## To do
Set down each line of the data below exactly as it stands, dropping the pictures.
[Start of Attachment]
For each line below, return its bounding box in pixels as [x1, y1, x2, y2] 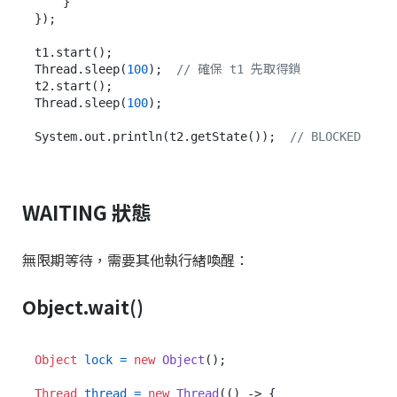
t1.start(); [35, 44, 113, 59]
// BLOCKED [290, 128, 361, 144]
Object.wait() [22, 292, 144, 320]
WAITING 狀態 [22, 197, 151, 226]
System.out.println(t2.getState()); [35, 128, 290, 144]
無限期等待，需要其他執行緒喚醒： [22, 248, 249, 270]
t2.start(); [35, 78, 113, 93]
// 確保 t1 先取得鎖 [176, 61, 300, 76]
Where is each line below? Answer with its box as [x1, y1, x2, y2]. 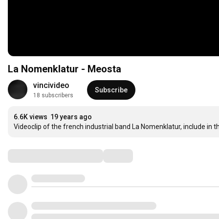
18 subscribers [33, 92, 73, 99]
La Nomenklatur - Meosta [8, 63, 121, 75]
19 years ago [50, 113, 92, 121]
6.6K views [14, 113, 47, 121]
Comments [7, 150, 56, 161]
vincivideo [33, 81, 69, 90]
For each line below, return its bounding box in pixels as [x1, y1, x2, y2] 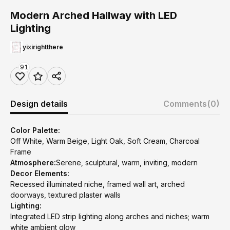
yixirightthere [23, 43, 63, 51]
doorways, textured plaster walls [10, 190, 121, 199]
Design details [10, 99, 68, 109]
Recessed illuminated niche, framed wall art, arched [10, 180, 185, 188]
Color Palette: [10, 126, 60, 135]
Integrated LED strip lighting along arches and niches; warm [10, 212, 209, 221]
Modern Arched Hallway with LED [10, 9, 177, 22]
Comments [163, 99, 207, 109]
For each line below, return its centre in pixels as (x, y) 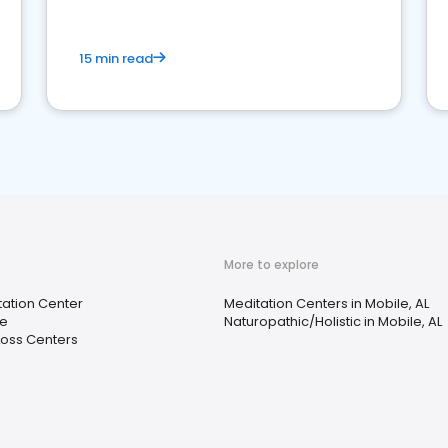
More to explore (271, 264)
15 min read (116, 58)
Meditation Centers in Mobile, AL (326, 303)
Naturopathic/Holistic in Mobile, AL (333, 321)
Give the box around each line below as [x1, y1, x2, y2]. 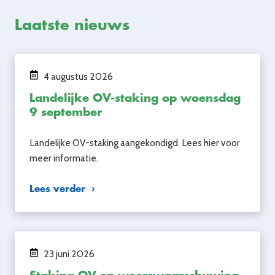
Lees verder [29, 184, 85, 194]
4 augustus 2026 [41, 70, 113, 82]
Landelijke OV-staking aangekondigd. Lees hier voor [29, 136, 240, 149]
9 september [29, 107, 102, 118]
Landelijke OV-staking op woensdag [29, 93, 241, 104]
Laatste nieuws [15, 17, 130, 33]
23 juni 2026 [41, 247, 95, 260]
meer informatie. [29, 152, 98, 164]
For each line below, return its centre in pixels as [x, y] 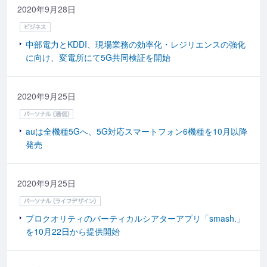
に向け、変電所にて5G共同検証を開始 [98, 58]
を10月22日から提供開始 [73, 231]
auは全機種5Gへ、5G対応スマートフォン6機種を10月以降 [136, 131]
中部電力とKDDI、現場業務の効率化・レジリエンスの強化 [136, 44]
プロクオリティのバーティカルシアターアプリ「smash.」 [135, 218]
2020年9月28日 [46, 9]
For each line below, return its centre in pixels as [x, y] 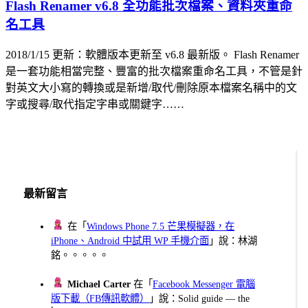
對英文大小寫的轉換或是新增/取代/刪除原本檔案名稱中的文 [151, 88]
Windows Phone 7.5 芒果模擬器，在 [161, 226]
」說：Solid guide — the [199, 298]
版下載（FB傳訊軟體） [100, 298]
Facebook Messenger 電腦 [204, 284]
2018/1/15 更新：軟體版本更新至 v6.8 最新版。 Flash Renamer [152, 55]
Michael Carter [99, 284]
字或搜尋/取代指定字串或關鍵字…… [95, 104]
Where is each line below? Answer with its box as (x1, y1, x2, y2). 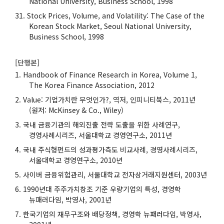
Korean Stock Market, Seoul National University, (29, 20, 191, 31)
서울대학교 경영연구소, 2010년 (29, 154, 122, 165)
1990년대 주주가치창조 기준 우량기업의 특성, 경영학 (23, 183, 181, 194)
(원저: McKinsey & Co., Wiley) (29, 104, 123, 115)
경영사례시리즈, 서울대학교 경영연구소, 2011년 (29, 129, 172, 140)
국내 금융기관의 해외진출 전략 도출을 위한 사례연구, (23, 119, 180, 129)
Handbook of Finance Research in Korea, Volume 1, (23, 69, 197, 79)
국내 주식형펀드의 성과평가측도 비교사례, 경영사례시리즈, (23, 144, 197, 154)
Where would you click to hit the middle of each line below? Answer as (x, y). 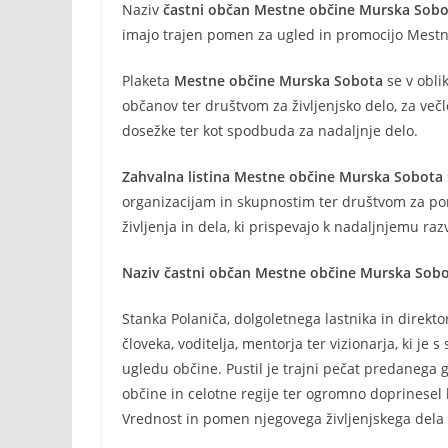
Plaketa (148, 80)
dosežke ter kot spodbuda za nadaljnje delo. (278, 130)
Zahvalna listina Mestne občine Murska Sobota (282, 176)
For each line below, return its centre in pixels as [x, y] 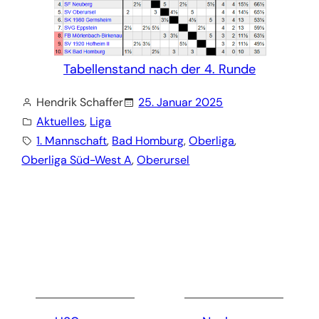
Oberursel [163, 160]
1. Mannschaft [72, 141]
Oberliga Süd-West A [77, 160]
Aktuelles [61, 122]
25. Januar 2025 [181, 103]
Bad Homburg [148, 141]
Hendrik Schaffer [80, 103]
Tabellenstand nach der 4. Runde [159, 69]
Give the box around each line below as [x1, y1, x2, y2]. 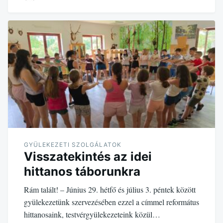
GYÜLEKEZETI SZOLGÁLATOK [24, 140, 121, 148]
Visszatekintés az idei [24, 149, 152, 164]
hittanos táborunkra [24, 164, 140, 179]
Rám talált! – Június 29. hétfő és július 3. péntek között [24, 184, 196, 195]
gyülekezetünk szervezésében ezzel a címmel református [24, 196, 199, 207]
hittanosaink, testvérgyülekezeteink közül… [24, 209, 160, 220]
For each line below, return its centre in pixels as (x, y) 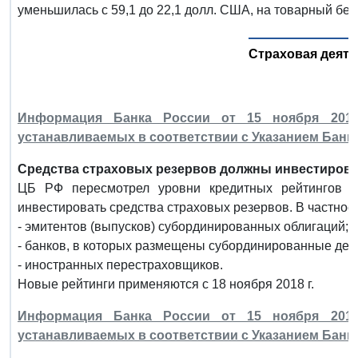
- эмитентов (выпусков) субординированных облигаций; (183, 226)
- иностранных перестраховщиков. (120, 265)
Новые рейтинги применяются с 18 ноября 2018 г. (166, 284)
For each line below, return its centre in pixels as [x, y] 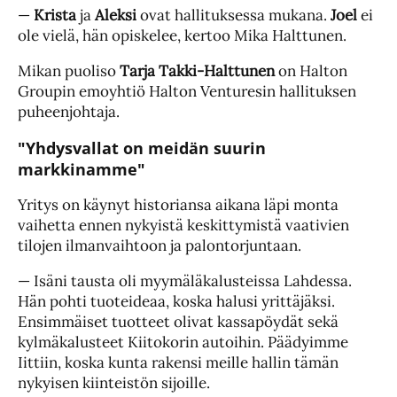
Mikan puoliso [69, 71]
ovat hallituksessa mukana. [234, 16]
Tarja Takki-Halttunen [197, 71]
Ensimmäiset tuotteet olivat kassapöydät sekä [178, 322]
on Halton [311, 71]
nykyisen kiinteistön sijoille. [114, 383]
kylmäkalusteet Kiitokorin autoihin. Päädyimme [183, 343]
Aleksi [116, 16]
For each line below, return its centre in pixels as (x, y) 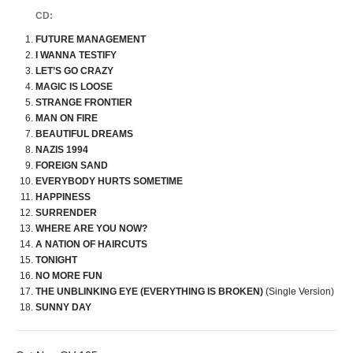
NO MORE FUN (69, 276)
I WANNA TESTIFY (76, 55)
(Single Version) (299, 292)
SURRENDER (66, 213)
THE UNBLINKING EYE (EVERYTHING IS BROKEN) (149, 292)
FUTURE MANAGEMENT (91, 39)
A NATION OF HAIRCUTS (91, 244)
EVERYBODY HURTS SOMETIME (109, 181)
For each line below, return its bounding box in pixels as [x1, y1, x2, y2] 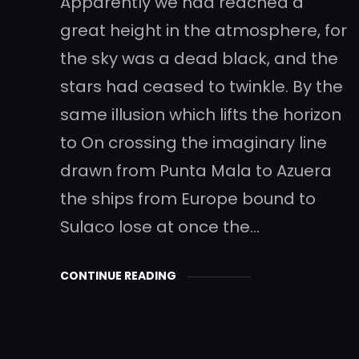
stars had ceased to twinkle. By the [60, 75, 344, 98]
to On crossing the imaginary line [60, 131, 328, 154]
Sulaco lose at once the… [60, 215, 260, 238]
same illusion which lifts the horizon [60, 103, 342, 126]
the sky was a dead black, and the [60, 46, 339, 70]
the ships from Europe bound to [60, 187, 317, 210]
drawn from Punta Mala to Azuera [60, 159, 333, 182]
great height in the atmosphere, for [60, 18, 348, 42]
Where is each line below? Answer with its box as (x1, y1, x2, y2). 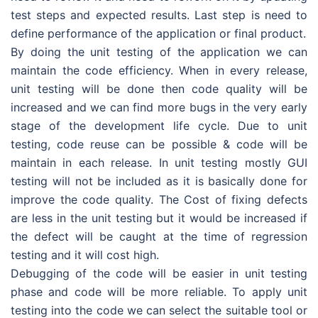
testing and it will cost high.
[End of Attachment]
## Answer to this problem
For each line below, return its bounding box in pixels as [x1, y1, x2, y2] 
t1.start(); [35, 44, 113, 59]
// BLOCKED [290, 128, 361, 144]
Object.wait() [22, 292, 144, 320]
WAITING 狀態 [22, 197, 151, 226]
System.out.println(t2.getState()); [35, 128, 290, 144]
無限期等待，需要其他執行緒喚醒： [22, 248, 249, 270]
t2.start(); [35, 78, 113, 93]
// 確保 t1 先取得鎖 [176, 61, 300, 76]
Where is each line below? Answer with its box as [x1, y1, x2, y2]. 
18 subscribers [33, 92, 73, 99]
La Nomenklatur - Meosta [8, 63, 121, 75]
19 years ago [50, 113, 92, 121]
6.6K views [14, 113, 47, 121]
Comments [7, 150, 56, 161]
vincivideo [33, 81, 69, 90]
For each line below, return its bounding box in pixels as [x1, y1, x2, y2] 
yixirightthere [23, 43, 63, 51]
doorways, textured plaster walls [10, 190, 121, 199]
Design details [10, 99, 68, 109]
Recessed illuminated niche, framed wall art, arched [10, 180, 185, 188]
Color Palette: [10, 126, 60, 135]
Integrated LED strip lighting along arches and niches; warm [10, 212, 209, 221]
Modern Arched Hallway with LED [10, 9, 177, 22]
Comments [163, 99, 207, 109]
For each line below, return its centre in pixels as (x, y) 
More to explore (271, 264)
15 min read (116, 58)
Meditation Centers in Mobile, AL (326, 303)
Naturopathic/Holistic in Mobile, AL (333, 321)
Give the box around each line below as [x1, y1, x2, y2]. 
Lees verder [29, 184, 85, 194]
4 augustus 2026 [41, 70, 113, 82]
Landelijke OV-staking aangekondigd. Lees hier voor [29, 136, 240, 149]
9 september [29, 107, 102, 118]
Landelijke OV-staking op woensdag [29, 93, 241, 104]
Laatste nieuws [15, 17, 130, 33]
23 juni 2026 [41, 247, 95, 260]
meer informatie. [29, 152, 98, 164]
For each line below, return its centre in pixels as [x, y] 
に向け、変電所にて5G共同検証を開始 [98, 58]
を10月22日から提供開始 [73, 231]
auは全機種5Gへ、5G対応スマートフォン6機種を10月以降 [136, 131]
中部電力とKDDI、現場業務の効率化・レジリエンスの強化 [136, 44]
プロクオリティのバーティカルシアターアプリ「smash.」 [135, 218]
2020年9月28日 [46, 9]
For each line below, return its centre in pixels as [x, y] 
對英文大小寫的轉換或是新增/取代/刪除原本檔案名稱中的文 [151, 88]
Windows Phone 7.5 芒果模擬器，在 [161, 226]
」說：Solid guide — the [199, 298]
版下載（FB傳訊軟體） [100, 298]
Facebook Messenger 電腦 [204, 284]
2018/1/15 更新：軟體版本更新至 v6.8 最新版。 Flash Renamer [152, 55]
Michael Carter [99, 284]
字或搜尋/取代指定字串或關鍵字…… [95, 104]
Where is each line below? Answer with its box as (x1, y1, x2, y2). 
Korean Stock Market, Seoul National University, (29, 20, 191, 31)
서울대학교 경영연구소, 2010년 (29, 154, 122, 165)
1990년대 주주가치창조 기준 우량기업의 특성, 경영학 (23, 183, 181, 194)
(원저: McKinsey & Co., Wiley) (29, 104, 123, 115)
경영사례시리즈, 서울대학교 경영연구소, 2011년 (29, 129, 172, 140)
국내 금융기관의 해외진출 전략 도출을 위한 사례연구, (23, 119, 180, 129)
Handbook of Finance Research in Korea, Volume 1, (23, 69, 197, 79)
국내 주식형펀드의 성과평가측도 비교사례, 경영사례시리즈, (23, 144, 197, 154)
Where would you click to hit the middle of each line below? Answer as (x, y). 
Plaketa (148, 80)
dosežke ter kot spodbuda za nadaljnje delo. (278, 130)
Zahvalna listina Mestne občine Murska Sobota (282, 176)
For each line below, return its centre in pixels as [x, y] 
Oberursel [163, 160]
1. Mannschaft [72, 141]
Oberliga Süd-West A [77, 160]
Aktuelles [61, 122]
25. Januar 2025 [181, 103]
Bad Homburg [148, 141]
Hendrik Schaffer [80, 103]
Tabellenstand nach der 4. Runde [159, 69]
Give the box around each line below as [x1, y1, x2, y2]. 
GYÜLEKEZETI SZOLGÁLATOK [24, 140, 121, 148]
Visszatekintés az idei [24, 149, 152, 164]
hittanos táborunkra [24, 164, 140, 179]
Rám talált! – Június 29. hétfő és július 3. péntek között [24, 184, 196, 195]
gyülekezetünk szervezésében ezzel a címmel református [24, 196, 199, 207]
hittanosaink, testvérgyülekezeteink közül… [24, 209, 160, 220]
For each line below, return its centre in pixels as (x, y) 
- эмитентов (выпусков) субординированных облигаций; (183, 226)
- иностранных перестраховщиков. (120, 265)
Новые рейтинги применяются с 18 ноября 2018 г. (166, 284)
For each line below, return its centre in pixels as [x, y] 
Mikan puoliso [69, 71]
ovat hallituksessa mukana. [234, 16]
Tarja Takki-Halttunen [197, 71]
Ensimmäiset tuotteet olivat kassapöydät sekä [178, 322]
on Halton [311, 71]
nykyisen kiinteistön sijoille. [114, 383]
kylmäkalusteet Kiitokorin autoihin. Päädyimme [183, 343]
Aleksi [116, 16]
For each line below, return its centre in pixels as (x, y) 
NO MORE FUN (69, 276)
I WANNA TESTIFY (76, 55)
(Single Version) (299, 292)
SURRENDER (66, 213)
THE UNBLINKING EYE (EVERYTHING IS BROKEN) (149, 292)
FUTURE MANAGEMENT (91, 39)
A NATION OF HAIRCUTS (91, 244)
EVERYBODY HURTS SOMETIME (109, 181)
For each line below, return its bounding box in pixels as [x1, y1, x2, y2] 
stars had ceased to twinkle. By the [60, 75, 344, 98]
to On crossing the imaginary line [60, 131, 328, 154]
Sulaco lose at once the… [60, 215, 260, 238]
same illusion which lifts the horizon [60, 103, 342, 126]
the sky was a dead black, and the [60, 46, 339, 70]
the ships from Europe bound to [60, 187, 317, 210]
drawn from Punta Mala to Azuera [60, 159, 333, 182]
great height in the atmosphere, for [60, 18, 348, 42]
Where is each line below? Answer with its box as (x1, y1, x2, y2). 
testing and it will cost high.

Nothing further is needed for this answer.